_Source material_.
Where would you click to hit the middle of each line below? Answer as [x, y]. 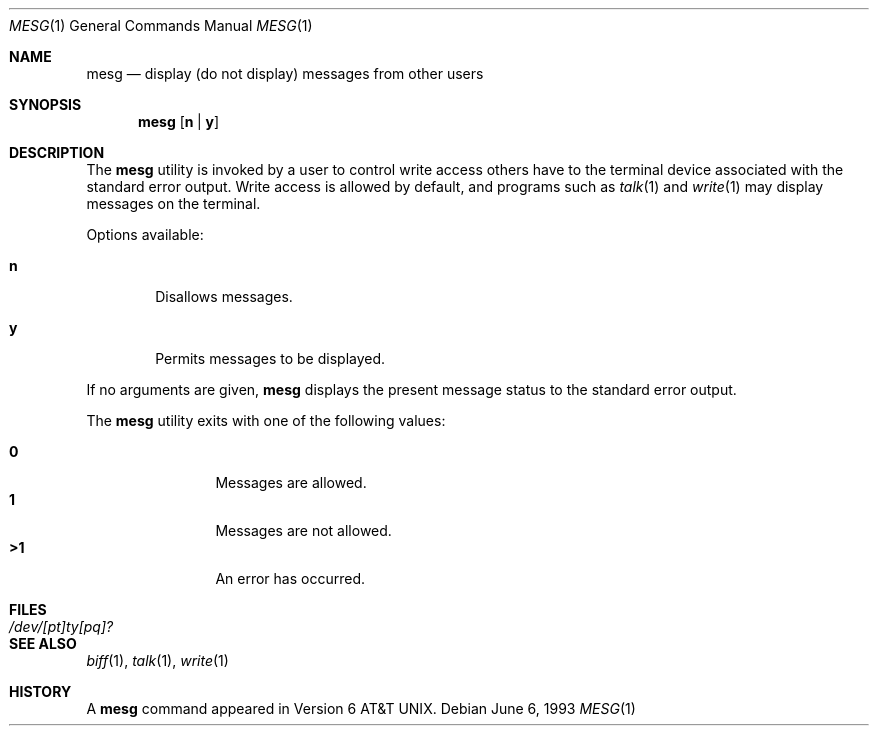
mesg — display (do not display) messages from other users [285, 73]
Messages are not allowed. [303, 530]
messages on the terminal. [173, 203]
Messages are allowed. [291, 482]
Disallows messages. [224, 296]
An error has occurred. [290, 578]
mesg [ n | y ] [179, 121]
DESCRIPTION [57, 152]

_Work instruction_. The answer must be an exact copy of the lines from the one containing "mesg — display" through the last line of the records, both included.

_Solution to this task_.
mesg — display (do not display) messages from other users [285, 73]
Messages are not allowed. [303, 530]
messages on the terminal. [173, 203]
Messages are allowed. [291, 482]
Disallows messages. [224, 296]
An error has occurred. [290, 578]
mesg [ n | y ] [179, 121]
DESCRIPTION [57, 152]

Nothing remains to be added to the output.